Example 2

EXAMPLE 2 Identification of Outliers

Consider two datasets:

Table 6.3 gives the results of an 8-year-old competitive swimmer’s first 14 races of the 50-yard butterfly. (The time for race 10 did not get recorded and hence is missing here.)
Table 6.4 shows reading and IQ test scores for a group of fifth-grade students.

Table 6.3: TABLE 6.3 A Swimmer’s 50-Yard Butterfly Times for Her First 14 Races

Race number	1	2	3	4	5	6	7
Time (seconds)	60.81	66.11	47.32	42.69	43.40	44.82	42.67
Race number	8	9	10	11	12	13	14
Time (seconds)	45.17	41.20	missing	42.47	41.74	40.40	42.90

Table 6.4: TABLE 6.4 Fifth-Grade Students’ IQ and Reading Test Scores

IQ test score	100	102	110	115	118	123	124
Reading test score	40	65	55	70	75	95	45
IQ test score	125	126	130	135	140	143	147
Reading test score	70	85	90	75	95	85	95

246

Scatterplots of these datasets appear in Figure 6.3 and Figure 6.4, respectively. Outliers have been circled. The scatterplot in Figure 6.3 shows two circled outliers—they are associated with the highest values of the response variable, time, and lowest values of the explanatory variable, race number. Whenever possible, look for explanations for the presence of outliers. In this case, the swimmer had just learned the butterfly, which explains why her times in the first two races (when she was worried about getting disqualified) were unusually slow.

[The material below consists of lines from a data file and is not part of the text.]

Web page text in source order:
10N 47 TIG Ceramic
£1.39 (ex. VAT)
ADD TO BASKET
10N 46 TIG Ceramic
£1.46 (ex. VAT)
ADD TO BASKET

Figure 6.3: Figure 6.3 Swimmer’s times for the 50-yard butterfly in consecutive races.

Figure 6.4: Figure 6.4 Scatterplot of reading test scores against IQ test scores.

The outlier circled in Figure 6.4 was flagged as an outlier by a statistical program. In this case, the outlier does not correspond to the minimum or maximum values of either the response or explanatory variables. Instead, the point (124, 45) indicates a reading test score that is low in comparison to the reading test scores of other students with IQ test scores close to 124. Without additional information about this student, we don’t have an explanation for the presence of this outlier.